___ INPUT RECORDS ___
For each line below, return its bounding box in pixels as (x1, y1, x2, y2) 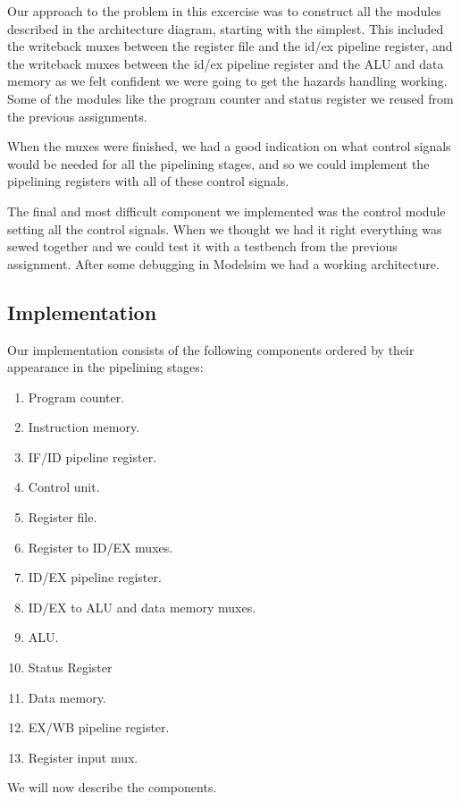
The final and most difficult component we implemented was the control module (7, 201, 446, 220)
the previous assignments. (7, 106, 147, 125)
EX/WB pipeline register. (28, 718, 170, 737)
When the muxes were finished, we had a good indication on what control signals (7, 137, 451, 156)
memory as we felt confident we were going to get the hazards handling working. (7, 72, 448, 90)
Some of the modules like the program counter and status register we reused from (7, 89, 454, 107)
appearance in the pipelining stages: (7, 358, 204, 376)
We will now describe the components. (7, 778, 217, 797)
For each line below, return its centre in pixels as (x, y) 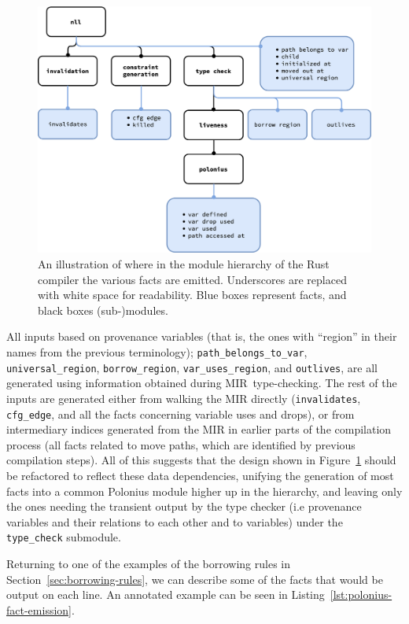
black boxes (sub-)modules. (103, 310)
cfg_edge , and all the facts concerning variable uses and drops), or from (181, 414)
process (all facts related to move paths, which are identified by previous (181, 444)
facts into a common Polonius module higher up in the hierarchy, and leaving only (204, 491)
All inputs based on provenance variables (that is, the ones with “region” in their (202, 336)
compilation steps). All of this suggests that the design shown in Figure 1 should (201, 460)
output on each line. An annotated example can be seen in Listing (166, 594)
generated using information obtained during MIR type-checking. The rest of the (202, 383)
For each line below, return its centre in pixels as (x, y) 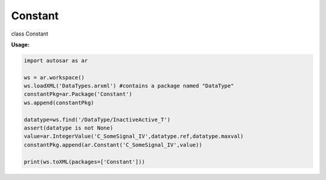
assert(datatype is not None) (69, 128)
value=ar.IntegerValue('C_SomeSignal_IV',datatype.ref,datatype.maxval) (134, 136)
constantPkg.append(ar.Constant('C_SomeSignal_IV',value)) (113, 145)
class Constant (30, 34)
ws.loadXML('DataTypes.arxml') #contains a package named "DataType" (129, 86)
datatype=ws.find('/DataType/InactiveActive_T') (97, 119)
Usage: (21, 45)
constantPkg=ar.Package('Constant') (78, 94)
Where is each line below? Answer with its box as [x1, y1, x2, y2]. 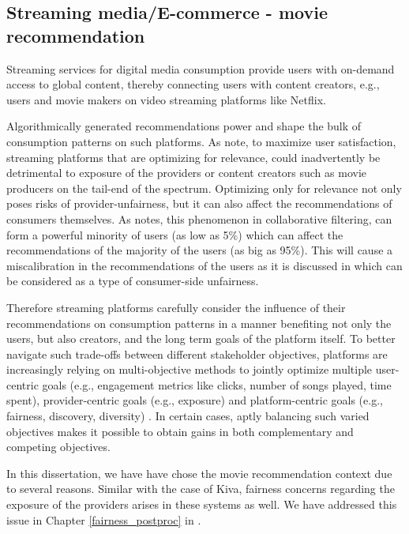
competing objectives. [6, 438, 111, 455]
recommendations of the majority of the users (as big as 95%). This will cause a [6, 242, 393, 258]
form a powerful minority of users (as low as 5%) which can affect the [6, 226, 343, 243]
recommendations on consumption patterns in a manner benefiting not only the [6, 314, 392, 331]
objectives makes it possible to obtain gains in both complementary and [6, 423, 354, 439]
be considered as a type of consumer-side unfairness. [6, 273, 259, 289]
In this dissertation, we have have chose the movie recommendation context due [6, 464, 392, 481]
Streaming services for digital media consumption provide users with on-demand [6, 60, 395, 77]
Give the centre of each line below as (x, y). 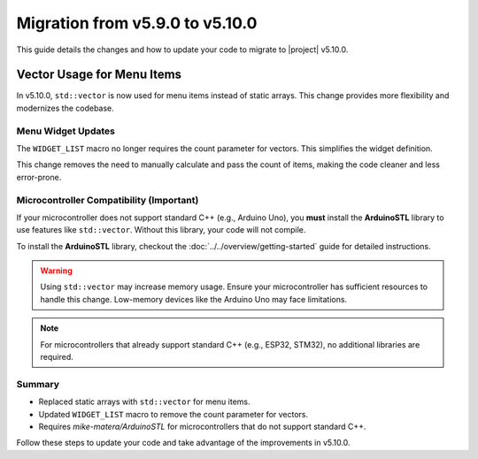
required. (57, 357)
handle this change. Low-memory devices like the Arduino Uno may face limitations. (194, 299)
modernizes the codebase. (65, 108)
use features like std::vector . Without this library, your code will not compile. (161, 230)
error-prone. (39, 177)
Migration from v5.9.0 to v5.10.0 (137, 23)
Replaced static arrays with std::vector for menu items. (145, 402)
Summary (38, 384)
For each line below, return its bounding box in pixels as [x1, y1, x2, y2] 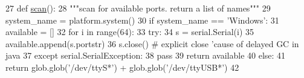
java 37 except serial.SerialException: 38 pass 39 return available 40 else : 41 [5, 49, 286, 62]
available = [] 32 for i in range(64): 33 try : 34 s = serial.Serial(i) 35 [5, 25, 254, 38]
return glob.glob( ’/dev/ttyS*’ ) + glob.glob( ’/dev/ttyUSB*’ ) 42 [5, 60, 239, 73]
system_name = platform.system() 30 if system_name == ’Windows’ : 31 [5, 13, 279, 26]
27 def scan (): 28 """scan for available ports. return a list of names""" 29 [5, 2, 271, 14]
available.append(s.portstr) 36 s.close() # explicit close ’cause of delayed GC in [5, 37, 299, 50]
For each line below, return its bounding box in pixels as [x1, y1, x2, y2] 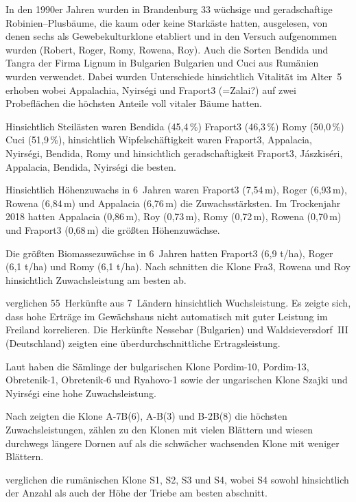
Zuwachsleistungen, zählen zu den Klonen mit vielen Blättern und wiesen [5, 422, 313, 437]
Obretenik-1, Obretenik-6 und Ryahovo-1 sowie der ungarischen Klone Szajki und [5, 372, 348, 387]
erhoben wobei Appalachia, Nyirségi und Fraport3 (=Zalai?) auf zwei [5, 82, 296, 97]
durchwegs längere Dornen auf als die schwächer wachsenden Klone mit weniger [5, 435, 340, 450]
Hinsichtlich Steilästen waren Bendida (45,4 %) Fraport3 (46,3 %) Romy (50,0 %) [5, 119, 344, 133]
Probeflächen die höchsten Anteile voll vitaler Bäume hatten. [5, 96, 262, 110]
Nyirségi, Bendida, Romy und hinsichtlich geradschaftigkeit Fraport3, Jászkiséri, [5, 145, 343, 160]
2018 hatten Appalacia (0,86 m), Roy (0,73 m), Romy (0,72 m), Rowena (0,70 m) [5, 209, 342, 224]
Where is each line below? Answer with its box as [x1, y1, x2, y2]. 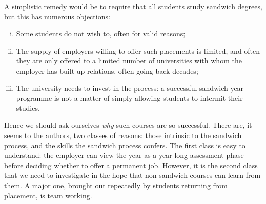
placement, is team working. [4, 190, 92, 200]
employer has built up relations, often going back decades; [16, 65, 198, 76]
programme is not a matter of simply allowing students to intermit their [16, 93, 243, 103]
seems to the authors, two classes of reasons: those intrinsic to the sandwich [4, 129, 242, 140]
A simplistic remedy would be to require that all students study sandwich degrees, [4, 1, 262, 11]
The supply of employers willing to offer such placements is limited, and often [16, 45, 260, 56]
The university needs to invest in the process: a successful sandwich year [16, 82, 244, 93]
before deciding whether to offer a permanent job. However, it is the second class [4, 160, 258, 170]
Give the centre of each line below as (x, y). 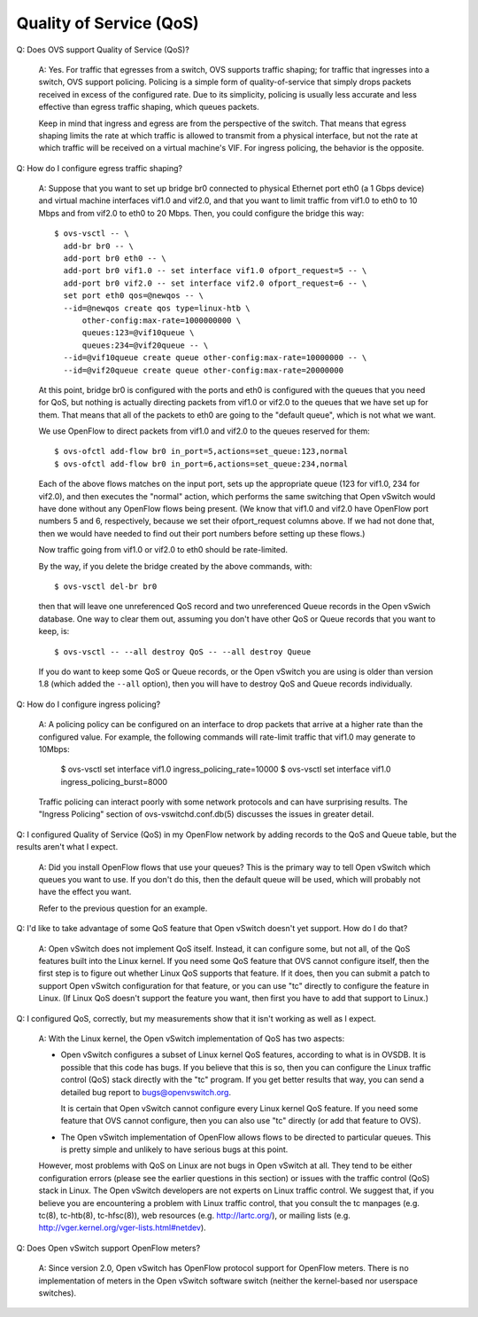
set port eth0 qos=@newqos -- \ (133, 296)
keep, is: (54, 631)
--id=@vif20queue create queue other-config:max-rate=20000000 (204, 370)
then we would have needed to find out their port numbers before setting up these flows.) (202, 533)
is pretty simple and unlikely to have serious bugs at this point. (174, 1149)
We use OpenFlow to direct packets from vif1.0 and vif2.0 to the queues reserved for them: (204, 431)
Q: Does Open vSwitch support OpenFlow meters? (108, 1248)
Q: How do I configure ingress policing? (89, 704)
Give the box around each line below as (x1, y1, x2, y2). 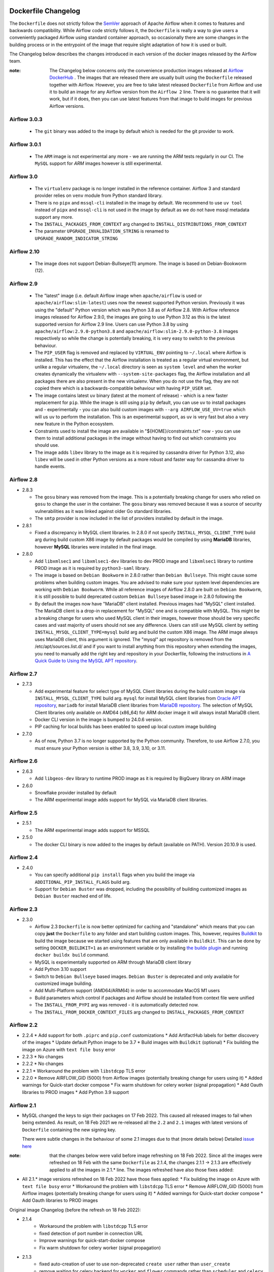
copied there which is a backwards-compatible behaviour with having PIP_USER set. (35, 385, 213, 391)
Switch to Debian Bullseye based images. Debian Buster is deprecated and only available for (35, 973, 239, 979)
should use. (35, 442, 59, 448)
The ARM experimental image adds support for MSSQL (35, 827, 150, 833)
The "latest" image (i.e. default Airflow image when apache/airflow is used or (35, 293, 202, 299)
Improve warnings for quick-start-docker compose (39, 1237, 146, 1244)
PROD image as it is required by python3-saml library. (35, 565, 150, 571)
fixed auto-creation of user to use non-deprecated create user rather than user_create (39, 1261, 230, 1267)
___
• [THE TASK]:
The reply should hold only the lines running from the top of the records to the line containing "When the muxes", both included, copied exactly with no pictures.

• [ANSWER BELOW]:
For each line below, return its bounding box in pixels as (x1, y1, x2, y2) 
The final and most difficult component we implemented was the control module (7, 201, 446, 220)
the previous assignments. (7, 106, 147, 125)
EX/WB pipeline register. (28, 718, 170, 737)
When the muxes were finished, we had a good indication on what control signals (7, 137, 451, 156)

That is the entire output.